If you are gathering footage for your documentary, one of the most important things to consider is your B-roll footage.
B-roll footage is simply the additional footage needed to complete the film's narrative.
B-roll footage for a documentary about car racing may consist of various shots of the cars racing, close-ups of tires spinning or a driver gripping the steering wheel, shots of fan reactions, mechanics surrounding the car, and pretty much anything that says "car racing".
Gathering B-roll footage should not be approached lightly.
Just pointing and shooting at the action isn't going to be enough.
Your film's B-roll footage offers you (or your cinematographer) endless options for expression.
The B-roll footage that you gather can move your film from mere documentation of events into a film that moves people and strikes awe in their hearts.
Filmmaker Matti Haapoja understands the value of B-roll. And while there are no rules to B-roll there are some things to consider in order to give your documentary the best and most useful footage to use in the editing process.

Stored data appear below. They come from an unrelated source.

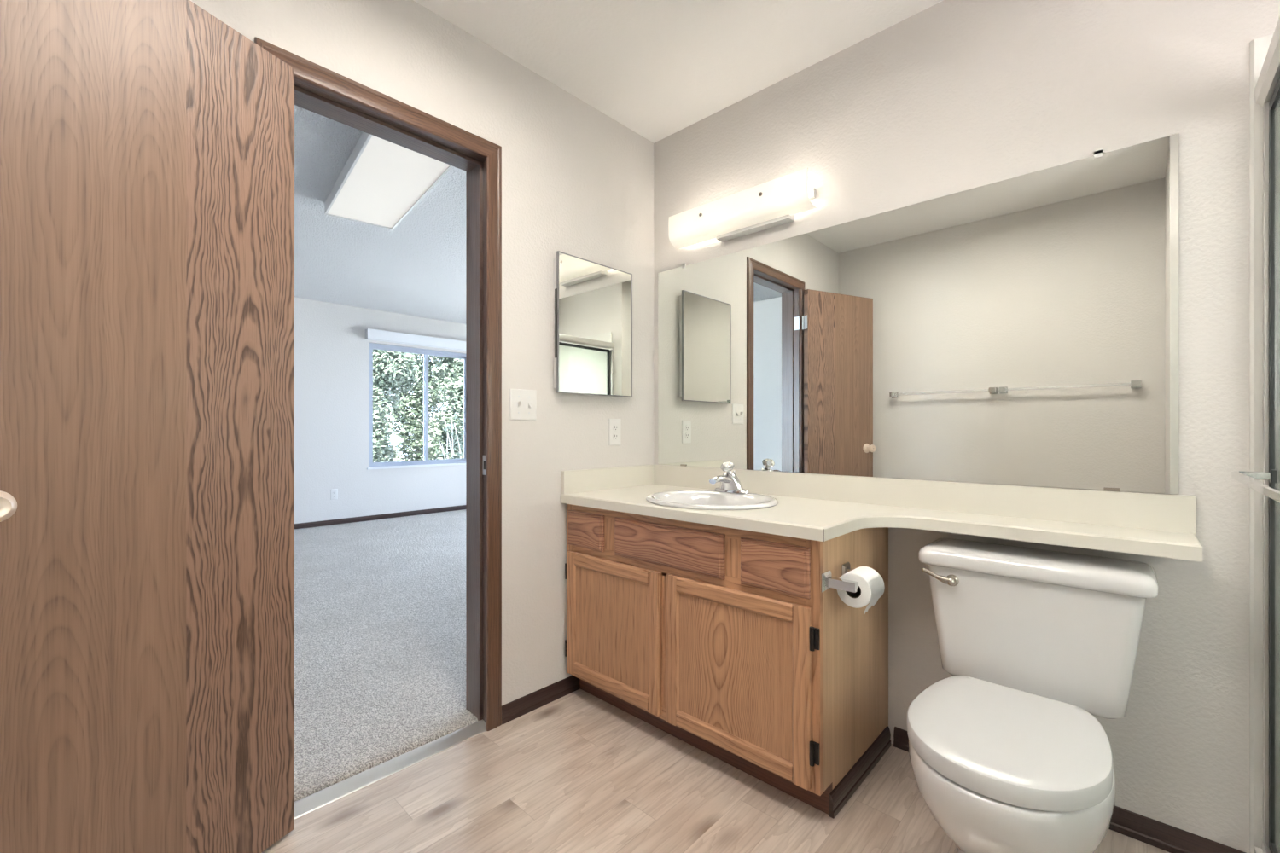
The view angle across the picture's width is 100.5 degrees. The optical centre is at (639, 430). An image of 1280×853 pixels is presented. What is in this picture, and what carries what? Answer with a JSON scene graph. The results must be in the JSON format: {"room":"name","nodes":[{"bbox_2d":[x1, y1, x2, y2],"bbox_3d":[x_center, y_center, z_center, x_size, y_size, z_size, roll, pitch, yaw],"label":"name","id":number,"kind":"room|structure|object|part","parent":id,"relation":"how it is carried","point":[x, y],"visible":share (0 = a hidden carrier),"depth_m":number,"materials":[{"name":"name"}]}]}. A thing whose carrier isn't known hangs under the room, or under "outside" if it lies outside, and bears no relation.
{"room":"bathroom","nodes":[
{"label":"bathroom","id":0,"kind":"room"},
{"bbox_2d":[294,296,465,529],"bbox_3d":[-3.411,-0.036,5.936,0.150,3.000,6.900,0,0,43],"label":"wall","id":1,"kind":"structure","parent":0,"point":[332,349],"depth_m":5.95,"materials":[{"name":"paint"}]},
{"bbox_2d":[330,488,337,500],"bbox_3d":[-3.370,0.702,5.863,0.008,0.117,0.072,0,0,43],"label":"wall outlet","id":2,"kind":"object","parent":1,"relation":"attached to","point":[334,492],"visible":1,"depth_m":5.86,"materials":[{"name":"white plastic"}]},
{"bbox_2d":[294,505,465,529],"bbox_3d":[-3.351,1.006,5.880,0.013,0.055,6.600,0,0,43],"label":"baseboard","id":3,"kind":"structure","parent":1,"relation":"attached to","point":[330,522],"depth_m":6.17,"materials":[{"name":"brown wood"}]},
{"bbox_2d":[365,328,465,351],"bbox_3d":[-2.644,-1.105,6.580,0.090,0.113,1.400,0,0,43],"label":"window valance","id":4,"kind":"object","parent":1,"relation":"attached to","point":[371,334],"visible":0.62,"depth_m":6.43,"materials":[{"name":"white"}]},
{"bbox_2d":[366,343,465,470],"bbox_3d":[-2.709,-0.288,6.642,0.130,1.467,1.360,0,0,43],"label":"window","id":5,"kind":"structure","parent":1,"relation":"attached to","point":[426,462],"depth_m":6.68,"materials":[{"name":"grey plastic"}]},
{"bbox_3d":[-2.911,-0.296,6.451,0.024,1.380,0.695,0,0,43],"label":"sash","id":6,"kind":"part","parent":5,"relation":"part of","materials":[{"name":"clear glass"}]},
{"bbox_3d":[-2.686,0.434,6.619,0.065,0.023,1.360,0,0,43],"label":"sill","id":7,"kind":"part","parent":5,"relation":"part of","materials":[{"name":"white paint"}]},
{"bbox_3d":[-2.518,-0.296,6.912,0.024,1.380,0.595,0,0,43],"label":"sash","id":8,"kind":"part","parent":5,"relation":"part of","materials":[{"name":"clear glass"}]},
{"bbox_2d":[294,509,477,802],"bbox_3d":[-1.647,1.091,4.286,4.780,0.106,6.700,0,0,43],"label":"floor","id":9,"kind":"structure","parent":0,"point":[380,605],"depth_m":2.60,"materials":[{"name":"carpet"}]},
{"bbox_2d":[190,0,653,705],"bbox_3d":[-0.758,-0.206,1.753,0.120,2.700,2.285,0,0,43],"label":"wall","id":10,"kind":"structure","parent":0,"point":[577,181],"depth_m":2.02,"materials":[{"name":"paint"}]},
{"bbox_2d":[0,0,294,852],"bbox_3d":[-1.039,0.048,1.130,0.163,2.008,0.626,0,0,21],"label":"door","id":11,"kind":"structure","parent":10,"relation":"in","point":[147,147],"depth_m":1.11,"materials":[{"name":"brown wood"}]},
{"bbox_3d":[-1.083,0.126,0.882,0.064,0.066,0.066,0,0,21],"label":"knob","id":12,"kind":"part","parent":11,"relation":"part of","materials":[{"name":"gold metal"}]},
{"bbox_2d":[254,36,501,731],"bbox_3d":[-0.803,0.017,1.705,0.148,2.094,0.738,0,0,43],"label":"door frame","id":13,"kind":"structure","parent":10,"relation":"attached to","point":[318,90],"depth_m":1.91,"materials":[{"name":"brown wood"}]},
{"bbox_3d":[-0.985,0.017,1.412,0.014,2.094,0.061,0,0,43],"label":"casing","id":14,"kind":"part","parent":13,"relation":"part of","materials":[{"name":"brown wood"}]},
{"bbox_3d":[-0.754,-1.000,1.659,0.014,0.061,0.738,0,0,43],"label":"casing","id":15,"kind":"part","parent":13,"relation":"part of","materials":[{"name":"brown wood"}]},
{"bbox_3d":[-0.852,0.017,1.751,0.014,2.094,0.738,0,0,43],"label":"casing","id":16,"kind":"part","parent":13,"relation":"part of","materials":[{"name":"brown wood"}]},
{"bbox_3d":[-0.552,0.124,1.907,0.042,0.070,0.004,0,0,43],"label":"strike plate","id":17,"kind":"part","parent":13,"relation":"part of","materials":[{"name":"silver metal"}]},
{"bbox_3d":[-0.522,0.017,1.906,0.014,2.094,0.061,0,0,43],"label":"casing","id":18,"kind":"part","parent":13,"relation":"part of","materials":[{"name":"brown wood"}]},
{"bbox_2d":[509,388,536,420],"bbox_3d":[-0.433,-0.097,1.997,0.021,0.117,0.118,0,0,43],"label":"light switch","id":19,"kind":"object","parent":10,"relation":"attached to","point":[522,403],"visible":1,"depth_m":2.00,"materials":[{"name":"white plastic"}]},
{"bbox_2d":[501,675,580,724],"bbox_3d":[-0.372,1.033,2.068,0.013,0.062,0.381,0,0,43],"label":"baseboard","id":20,"kind":"structure","parent":10,"relation":"attached to","point":[511,711],"depth_m":2.04,"materials":[{"name":"brown wood"}]},
{"bbox_2d":[553,250,632,397],"bbox_3d":[-0.191,-0.425,2.240,0.042,0.552,0.420,0,0,43],"label":"medicine cabinet","id":21,"kind":"object","parent":10,"relation":"attached to","point":[593,301],"visible":1,"depth_m":2.20,"materials":[{"name":"silver mirror"}]},
{"bbox_2d":[561,465,654,494],"bbox_3d":[-0.118,0.208,2.333,0.020,0.093,0.561,0,0,43],"label":"backsplash","id":22,"kind":"structure","parent":10,"relation":"attached to","point":[584,480],"depth_m":2.29,"materials":[{"name":"beige laminate"}]},
{"bbox_2d":[608,418,620,445],"bbox_3d":[-0.110,0.006,2.352,0.008,0.117,0.072,0,0,43],"label":"wall outlet","id":23,"kind":"object","parent":10,"relation":"attached to","point":[613,424],"visible":1,"depth_m":2.35,"materials":[{"name":"white plastic"}]},
{"bbox_2d":[612,424,618,431],"bbox_3d":[-0.108,-0.014,2.350,0.002,0.033,0.033,0,0,43],"label":"socket","id":24,"kind":"object","parent":23,"relation":"attached to","point":[615,427],"depth_m":2.35,"materials":[{"name":"grey plastic"}]},
{"bbox_2d":[612,432,618,440],"bbox_3d":[-0.108,0.025,2.350,0.002,0.033,0.033,0,0,43],"label":"socket","id":25,"kind":"object","parent":23,"relation":"attached to","point":[615,435],"depth_m":2.35,"materials":[{"name":"grey plastic"}]},
{"bbox_2d":[294,0,943,324],"bbox_3d":[-0.607,-1.466,3.312,7.830,0.180,6.900,0,0,43],"label":"ceiling","id":26,"kind":"structure","parent":0,"point":[657,68],"depth_m":2.07,"materials":[{"name":"paint"}]},
{"bbox_2d":[324,131,453,229],"bbox_3d":[-1.386,-1.370,2.911,0.396,0.072,1.280,0,0,-39],"label":"ceiling light panel","id":27,"kind":"object","parent":26,"relation":"attached to","point":[381,181],"visible":0.59,"depth_m":2.88,"materials":[{"name":"white plastic"}]},
{"bbox_2d":[261,689,1169,852],"bbox_3d":[0.367,1.104,0.783,2.852,0.080,2.365,0,0,43],"label":"floor","id":28,"kind":"structure","parent":0,"point":[577,772],"depth_m":1.51,"materials":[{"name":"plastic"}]},
{"bbox_2d":[294,719,486,819],"bbox_3d":[-0.766,1.054,1.686,0.053,0.019,0.617,0,0,43],"label":"threshold","id":29,"kind":"object","parent":28,"relation":"on","point":[311,803],"visible":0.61,"depth_m":1.65,"materials":[{"name":"silver metal"}]},
{"bbox_2d":[564,504,890,819],"bbox_3d":[0.273,0.677,1.973,1.082,0.774,0.551,0,0,43],"label":"vanity cabinet","id":30,"kind":"object","parent":28,"relation":"on","point":[728,642],"visible":0.98,"depth_m":1.65,"materials":[{"name":"brown wood"}]},
{"bbox_3d":[-0.215,0.387,2.064,0.204,0.138,0.018,0,0,43],"label":"drawer","id":31,"kind":"part","parent":30,"relation":"part of","materials":[{"name":"brown wood"}]},
{"bbox_3d":[-0.111,0.938,1.967,0.395,0.052,0.018,0,0,43],"label":"rail","id":32,"kind":"part","parent":30,"relation":"part of","materials":[{"name":"brown wood"}]},
{"bbox_3d":[-0.111,0.508,1.967,0.395,0.052,0.018,0,0,43],"label":"rail","id":33,"kind":"part","parent":30,"relation":"part of","materials":[{"name":"brown wood"}]},
{"bbox_3d":[-0.109,0.723,1.970,0.399,0.390,0.008,0,0,43],"label":"door","id":34,"kind":"part","parent":30,"relation":"part of","materials":[{"name":"brown wood"}]},
{"bbox_3d":[0.081,0.387,1.788,0.476,0.138,0.018,0,0,43],"label":"drawer","id":35,"kind":"part","parent":30,"relation":"part of","materials":[{"name":"brown wood"}]},
{"bbox_3d":[0.100,0.959,1.795,0.985,0.040,0.019,0,0,43],"label":"rail","id":36,"kind":"part","parent":30,"relation":"part of","materials":[{"name":"brown wood"}]},
{"bbox_3d":[0.100,0.468,1.795,0.985,0.048,0.019,0,0,43],"label":"rail","id":37,"kind":"part","parent":30,"relation":"part of","materials":[{"name":"brown wood"}]},
{"bbox_3d":[0.100,0.309,1.795,0.985,0.038,0.019,0,0,43],"label":"rail","id":38,"kind":"part","parent":30,"relation":"part of","materials":[{"name":"brown wood"}]},
{"bbox_3d":[0.274,0.942,1.607,0.409,0.052,0.018,0,0,43],"label":"rail","id":39,"kind":"part","parent":30,"relation":"part of","materials":[{"name":"brown wood"}]},
{"bbox_3d":[0.277,0.723,1.609,0.413,0.397,0.008,0,0,43],"label":"door","id":40,"kind":"part","parent":30,"relation":"part of","materials":[{"name":"brown wood"}]},
{"bbox_3d":[0.274,0.505,1.607,0.409,0.052,0.018,0,0,43],"label":"rail","id":41,"kind":"part","parent":30,"relation":"part of","materials":[{"name":"brown wood"}]},
{"bbox_3d":[0.378,0.387,1.510,0.215,0.138,0.018,0,0,43],"label":"drawer","id":42,"kind":"part","parent":30,"relation":"part of","materials":[{"name":"brown wood"}]},
{"bbox_2d":[820,561,858,593],"bbox_3d":[0.579,0.409,1.465,0.085,0.050,0.180,0,0,43],"label":"toilet paper holder","id":43,"kind":"object","parent":30,"relation":"attached to","point":[828,582],"visible":0.62,"depth_m":1.43,"materials":[{"name":"silver metal"}]},
{"bbox_3d":[0.507,0.409,1.442,0.011,0.050,0.050,0,0,43],"label":"wall plate","id":44,"kind":"part","parent":43,"relation":"part of","materials":[{"name":"silver metal"}]},
{"bbox_3d":[0.538,0.409,1.414,0.075,0.024,0.020,0,0,43],"label":"arm","id":45,"kind":"part","parent":43,"relation":"part of","materials":[{"name":"silver metal"}]},
{"bbox_3d":[0.596,0.409,1.537,0.011,0.050,0.050,0,0,43],"label":"wall plate","id":46,"kind":"part","parent":43,"relation":"part of","materials":[{"name":"silver metal"}]},
{"bbox_2d":[837,566,884,614],"bbox_3d":[0.599,0.430,1.445,0.094,0.106,0.098,0,0,43],"label":"toilet paper roll","id":47,"kind":"object","parent":43,"relation":"on","point":[870,584],"visible":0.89,"depth_m":1.41,"materials":[{"name":"white paper"}]},
{"bbox_3d":[0.665,0.677,1.631,0.016,0.774,0.514,0,0,43],"label":"panel","id":48,"kind":"part","parent":30,"relation":"part of","materials":[{"name":"brown wood"}]},
{"bbox_3d":[0.685,1.033,1.631,0.013,0.062,0.464,0,0,43],"label":"moulding","id":49,"kind":"part","parent":30,"relation":"part of","materials":[{"name":"brown wood"}]},
{"bbox_2d":[560,465,1202,562],"bbox_3d":[0.529,0.226,1.725,1.795,0.128,0.566,0,0,43],"label":"countertop","id":50,"kind":"structure","parent":30,"relation":"on","point":[822,508],"depth_m":1.58,"materials":[{"name":"beige laminate"}]},
{"bbox_2d":[645,490,778,510],"bbox_3d":[0.255,0.316,1.925,0.486,0.152,0.444,0,0,43],"label":"sink","id":51,"kind":"object","parent":50,"relation":"in","point":[706,500],"visible":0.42,"depth_m":2.01,"materials":[{"name":"white ceramic"}]},
{"bbox_2d":[709,461,749,494],"bbox_3d":[0.324,0.180,2.050,0.156,0.120,0.154,0,0,43],"label":"faucet","id":52,"kind":"object","parent":50,"relation":"on","point":[730,482],"visible":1,"depth_m":2.05,"materials":[{"name":"silver metal"}]},
{"bbox_3d":[0.311,0.191,2.036,0.048,0.040,0.115,0,0,43],"label":"spout","id":53,"kind":"part","parent":52,"relation":"part of","materials":[{"name":"silver metal"}]},
{"bbox_3d":[0.339,0.139,2.066,0.054,0.039,0.050,0,0,43],"label":"handle knob","id":54,"kind":"part","parent":52,"relation":"part of","materials":[{"name":"white plastic"}]},
{"bbox_3d":[0.358,0.232,2.087,0.156,0.017,0.052,0,0,43],"label":"plate","id":55,"kind":"part","parent":52,"relation":"part of","materials":[{"name":"silver metal"}]},
{"bbox_2d":[907,537,1157,852],"bbox_3d":[0.888,0.698,1.267,0.502,0.731,0.719,0,0,43],"label":"toilet","id":56,"kind":"object","parent":28,"relation":"on","point":[1009,753],"visible":1,"depth_m":1.26,"materials":[{"name":"white ceramic"}]},
{"bbox_3d":[0.839,0.410,1.494,0.085,0.041,0.025,0,0,38],"label":"flush lever","id":57,"kind":"part","parent":56,"relation":"part of","materials":[{"name":"silver metal"}]},
{"bbox_3d":[0.800,0.670,1.173,0.363,0.040,0.450,0,0,43],"label":"seat lid","id":58,"kind":"part","parent":56,"relation":"part of","materials":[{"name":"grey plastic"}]},
{"bbox_3d":[0.825,0.879,1.199,0.369,0.368,0.532,0,0,43],"label":"bowl","id":59,"kind":"part","parent":56,"relation":"part of","materials":[{"name":"white ceramic"}]},
{"bbox_3d":[1.058,0.538,1.448,0.466,0.313,0.196,0,0,43],"label":"tank","id":60,"kind":"part","parent":56,"relation":"part of","materials":[{"name":"white ceramic"}]},
{"bbox_3d":[1.058,0.358,1.448,0.502,0.051,0.224,0,0,43],"label":"tank lid","id":61,"kind":"part","parent":56,"relation":"part of","materials":[{"name":"white ceramic"}]},
{"bbox_2d":[1231,17,1279,852],"bbox_3d":[0.935,0.128,0.660,0.156,1.872,1.550,0,0,43],"label":"shower enclosure","id":62,"kind":"object","parent":28,"relation":"on","point":[1267,88],"visible":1,"depth_m":1.20,"materials":[{"name":"silver metal"}]},
{"bbox_3d":[1.387,0.100,1.165,0.008,0.028,0.024,0,0,43],"label":"rail mount","id":63,"kind":"part","parent":62,"relation":"part of","materials":[{"name":"grey metal"}]},
{"bbox_3d":[1.182,0.102,0.931,0.016,1.700,0.766,0,0,43],"label":"door frame","id":64,"kind":"part","parent":62,"relation":"part of","materials":[{"name":"grey metal"}]},
{"bbox_2d":[808,187,815,199],"bbox_3d":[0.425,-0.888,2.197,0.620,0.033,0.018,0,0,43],"label":"end cap","id":65,"kind":"object","parent":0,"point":[811,192],"depth_m":1.99,"materials":[{"name":"white plastic"}]},
{"bbox_2d":[653,0,1279,852],"bbox_3d":[1.123,-0.126,1.640,3.020,2.540,0.120,0,0,43],"label":"wall","id":66,"kind":"structure","parent":0,"point":[953,96],"depth_m":1.42,"materials":[{"name":"paint"}]},
{"bbox_2d":[668,168,817,248],"bbox_3d":[0.396,-0.876,2.163,0.648,0.136,0.108,0,0,43],"label":"vanity light","id":67,"kind":"object","parent":66,"relation":"attached to","point":[775,202],"visible":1,"depth_m":2.10,"materials":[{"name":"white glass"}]},
{"bbox_3d":[0.458,-0.872,2.148,0.332,0.128,0.046,0,0,43],"label":"plate","id":68,"kind":"part","parent":67,"relation":"part of","materials":[{"name":"white metal"}]},
{"bbox_2d":[657,133,1178,494],"bbox_3d":[0.720,-0.299,1.928,1.733,0.920,0.010,0,0,43],"label":"wall mirror","id":69,"kind":"object","parent":66,"relation":"attached to","point":[1023,329],"visible":1,"depth_m":1.67,"materials":[{"name":"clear mirror"}]},
{"bbox_2d":[654,465,1195,535],"bbox_3d":[0.723,0.208,1.918,1.774,0.093,0.019,0,0,43],"label":"backsplash","id":70,"kind":"structure","parent":66,"relation":"attached to","point":[1136,510],"depth_m":1.62,"materials":[{"name":"beige laminate"}]},
{"bbox_2d":[893,727,1245,852],"bbox_3d":[1.148,1.033,1.525,0.795,0.062,0.013,0,0,43],"label":"baseboard","id":71,"kind":"structure","parent":66,"relation":"attached to","point":[1158,834],"depth_m":1.36,"materials":[{"name":"brown wood"}]},
{"bbox_2d":[1249,33,1274,852],"bbox_3d":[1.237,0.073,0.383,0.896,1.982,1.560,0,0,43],"label":"shower door","id":72,"kind":"structure","parent":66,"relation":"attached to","point":[1259,48],"depth_m":1.25,"materials":[{"name":"white"}]},
{"label":"outside","id":73,"kind":"structure","parent":0,"visible":0},
{"bbox_3d":[0.066,1.549,2.546,60.000,0.130,50.000,0,0,43],"label":"ground","id":74,"kind":"structure","parent":73,"visible":0},
{"bbox_2d":[372,349,421,462],"bbox_3d":[-4.430,-0.238,8.626,1.531,3.458,1.521,0,0,43],"label":"shrub","id":75,"kind":"object","parent":74,"relation":"on","point":[392,370],"visible":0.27,"depth_m":8.45,"materials":[{"name":"green plant"}]},
{"bbox_2d":[384,354,453,461],"bbox_3d":[-4.543,-0.622,11.359,1.846,4.217,1.777,0,0,43],"label":"shrub","id":76,"kind":"object","parent":74,"relation":"on","point":[410,423],"visible":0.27,"depth_m":10.88,"materials":[{"name":"green plant"}]},
{"bbox_2d":[422,355,463,459],"bbox_3d":[-3.237,-0.215,9.812,1.446,3.412,1.532,0,0,-41],"label":"shrub","id":77,"kind":"object","parent":74,"relation":"on","point":[454,389],"visible":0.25,"depth_m":9.44,"materials":[{"name":"green plant"}]},
{"bbox_2d":[438,412,463,459],"bbox_3d":[-2.778,0.549,8.248,0.651,1.874,0.805,0,0,15],"label":"shrub","id":78,"kind":"object","parent":74,"relation":"on","point":[456,438],"visible":0.18,"depth_m":8.23,"materials":[{"name":"green plant"}]}
]}

With that said, here are Matti's five mistakes to avoid when shooting B-roll.
You really can't shoot enough B-roll. Make sure all of that footage is properly tagged and keyworded before you bring it into the editing process. You'll save yourself a lot of headache if you organize your B-roll footage properly and consistently.
B-roll footage is not just pointing the camera at something and letting life pass by. (Although that is one of many B-roll ideas to consider.) Be creative when you shoot. Look for different angles, different lighting, different forms of camera motion, close-ups, and wide shots. Think ahead and shoot with a style or movement that will carry the B-roll footage throughout your film.
Make sure that the movement you are using to illustrate the story is consistent. If a person is walking from right to left in the first shot, make sure the next shot doesn't contradict that movement. (It confuses the brain).
This goes back to being creative. What are the best props or subjects or settings to use that illustrate the story you are telling?
If your documentary is about farm to table meals, don't just have a shot of the farm and a table. Utilize your B-roll and gather footage of people tending the land, crops being picked and taken out of the fields and into storage or shipping. Show the delivery of the food to the market where it's sold. Show the financial transaction taking place and the family who bought the food going home to serve the food. Show the family eating the food...you get the idea.
Thinking with an illustrative mindset will give you more storytelling options in the editing process.
Again, shooting B-roll footage is not pointing a camera at the subject and trying to keep it in the frame.
B-roll footage needs to be shot with intention. With an intention that the footage will support the story being told is a good start. But you can shoot with even more intention.
Make sure your viewers know what the subject is in each shot. Each shot or clip you shoot should be composed in a way the easily allows the viewers to understand what is the main focus of the video clip. You are always telling stories within the story.